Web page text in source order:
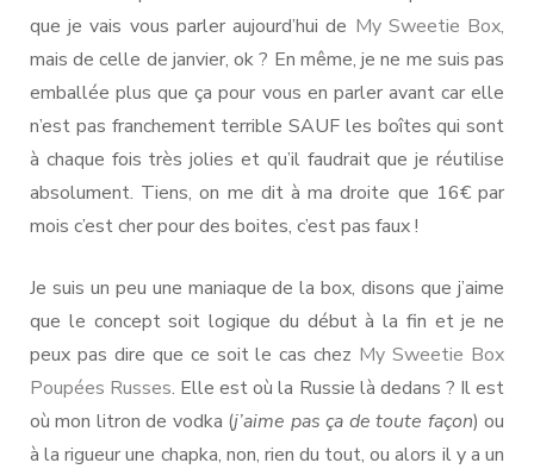
que je vais vous parler aujourd’hui de My Sweetie Box,
mais de celle de janvier, ok ? En même, je ne me suis pas
emballée plus que ça pour vous en parler avant car elle
n’est pas franchement terrible SAUF les boîtes qui sont
à chaque fois très jolies et qu’il faudrait que je réutilise
absolument. Tiens, on me dit à ma droite que 16€ par
mois c’est cher pour des boites, c’est pas faux !
Je suis un peu une maniaque de la box, disons que j’aime
que le concept soit logique du début à la fin et je ne
peux pas dire que ce soit le cas chez My Sweetie Box
Poupées Russes. Elle est où la Russie là dedans ? Il est
où mon litron de vodka (j’aime pas ça de toute façon) ou
à la rigueur une chapka, non, rien du tout, ou alors il y a un
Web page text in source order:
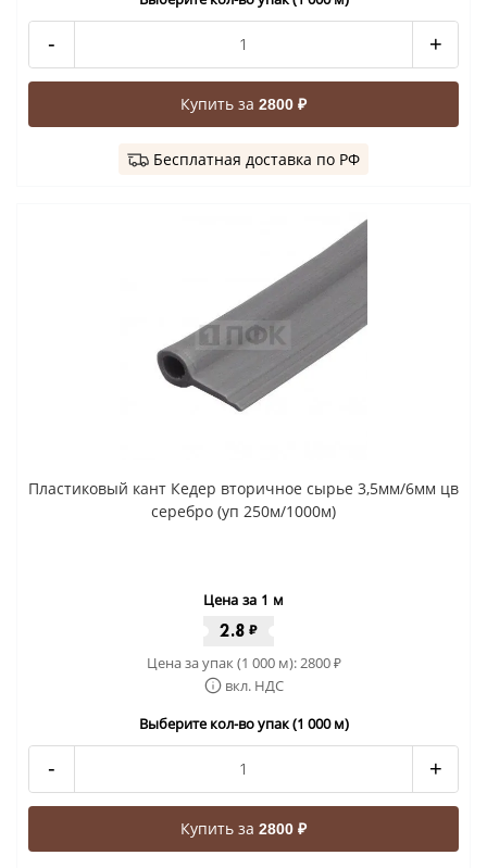
- +
Купить за 2800 ₽
Бесплатная доставка по РФ
Пластиковый кант Кедер вторичное сырье 3,5мм/6мм цв
серебро (уп 250м/1000м)
Цена за 1 м
2.8 ₽
Цена за упак (1 000 м):2800₽
вкл. НДС
Выберите кол-во упак (1 000 м)
- +
Купить за 2800 ₽
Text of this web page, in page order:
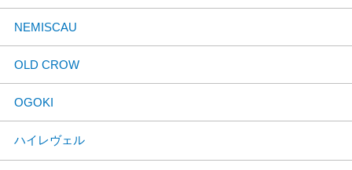
NEMISCAU
OLD CROW
OGOKI
ハイレヴェル
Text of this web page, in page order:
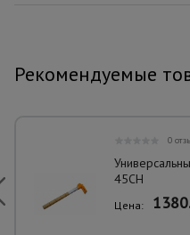
Рекомендуемые
0
45CH
Цена:
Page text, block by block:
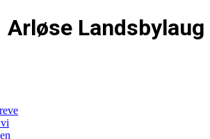
Arløse Landsbylaug
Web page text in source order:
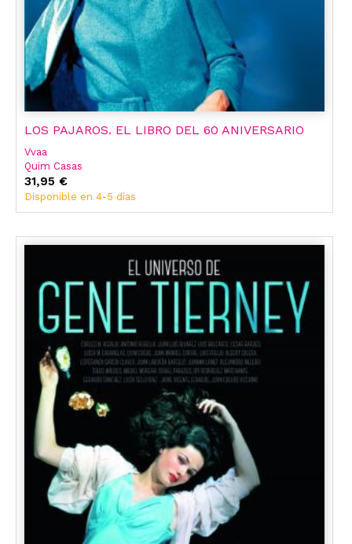
LOS PAJAROS. EL LIBRO DEL 60 ANIVERSARIO
Vvaa
Quim Casas
Carlos Diaz Maroto
Jaime V. Echague
31,95 €
Disponible en 4-5 días
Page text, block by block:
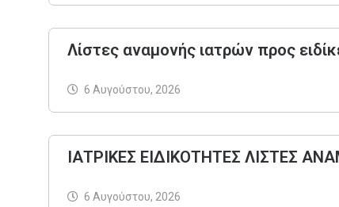
Λίστες αναμονής ιατρών προς
6 Αυγούστου, 2026
ΙΑΤΡΙΚΕΣ ΕΙΔΙΚΟΤΗΤΕΣ ΛΙΣΤΕΣ
6 Αυγούστου, 2026
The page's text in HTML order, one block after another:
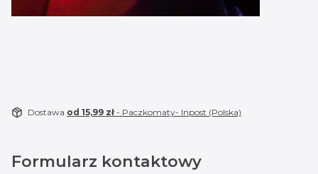
Dostawa od 15,99 zł - Paczkomaty- Inpost (Polska)
Formularz kontaktowy

============

• [ASSIGNED TASK]:
Pictures are not part of the copy; reproduce everything else in the records exactly.

• [SOLUTION TO THE EXERCISE]:
Web page text in source order:
que je vais vous parler aujourd’hui de My Sweetie Box,
mais de celle de janvier, ok ? En même, je ne me suis pas
emballée plus que ça pour vous en parler avant car elle
n’est pas franchement terrible SAUF les boîtes qui sont
à chaque fois très jolies et qu’il faudrait que je réutilise
absolument. Tiens, on me dit à ma droite que 16€ par
mois c’est cher pour des boites, c’est pas faux !
Je suis un peu une maniaque de la box, disons que j’aime
que le concept soit logique du début à la fin et je ne
peux pas dire que ce soit le cas chez My Sweetie Box
Poupées Russes. Elle est où la Russie là dedans ? Il est
où mon litron de vodka (j’aime pas ça de toute façon) ou
à la rigueur une chapka, non, rien du tout, ou alors il y a un
Web page text in source order:
- +
Купить за 2800 ₽
Бесплатная доставка по РФ
Пластиковый кант Кедер вторичное сырье 3,5мм/6мм цв
серебро (уп 250м/1000м)
Цена за 1 м
2.8 ₽
Цена за упак (1 000 м):2800₽
вкл. НДС
Выберите кол-во упак (1 000 м)
- +
Купить за 2800 ₽
Text of this web page, in page order:
NEMISCAU
OLD CROW
OGOKI
ハイレヴェル
Text of this web page, in page order:
Рекомендуемые
0
45CH
Цена:
Page text, block by block:
Arløse Landsbylaug
Web page text in source order:
LOS PAJAROS. EL LIBRO DEL 60 ANIVERSARIO
Vvaa
Quim Casas
Carlos Diaz Maroto
Jaime V. Echague
31,95 €
Disponible en 4-5 días
Page text, block by block:
Λίστες αναμονής ιατρών προς
6 Αυγούστου, 2026
ΙΑΤΡΙΚΕΣ ΕΙΔΙΚΟΤΗΤΕΣ ΛΙΣΤΕΣ
6 Αυγούστου, 2026
The page's text in HTML order, one block after another:
Dostawa od 15,99 zł - Paczkomaty- Inpost (Polska)
Formularz kontaktowy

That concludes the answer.